== Segment start ==

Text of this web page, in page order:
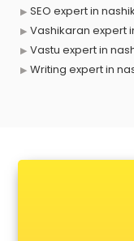
SEO expert in nashik
Vashikaran expert
Vastu expert in
Writing expert in
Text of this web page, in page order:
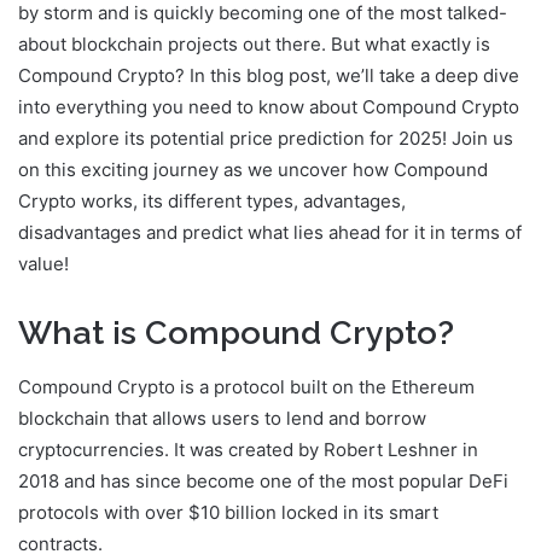
by storm and is quickly becoming one of the most talked-
about blockchain projects out there. But what exactly is
Compound Crypto? In this blog post, we’ll take a deep dive
into everything you need to know about Compound Crypto
and explore its potential price prediction for 2025! Join us
on this exciting journey as we uncover how Compound
Crypto works, its different types, advantages,
disadvantages and predict what lies ahead for it in terms of
value!
What is Compound Crypto?
Compound Crypto is a protocol built on the Ethereum
blockchain that allows users to lend and borrow
cryptocurrencies. It was created by Robert Leshner in
2018 and has since become one of the most popular DeFi
protocols with over $10 billion locked in its smart
contracts.

== Segment end ==

#### Exercise directions
Return all the records above exactly, pictures omitted.

#### Written reply
Text of this web page, in page order:
SEO expert in nashik
Vashikaran expert
Vastu expert in
Writing expert in
Text of this web page, in page order:
by storm and is quickly becoming one of the most talked-
about blockchain projects out there. But what exactly is
Compound Crypto? In this blog post, we’ll take a deep dive
into everything you need to know about Compound Crypto
and explore its potential price prediction for 2025! Join us
on this exciting journey as we uncover how Compound
Crypto works, its different types, advantages,
disadvantages and predict what lies ahead for it in terms of
value!
What is Compound Crypto?
Compound Crypto is a protocol built on the Ethereum
blockchain that allows users to lend and borrow
cryptocurrencies. It was created by Robert Leshner in
2018 and has since become one of the most popular DeFi
protocols with over $10 billion locked in its smart
contracts.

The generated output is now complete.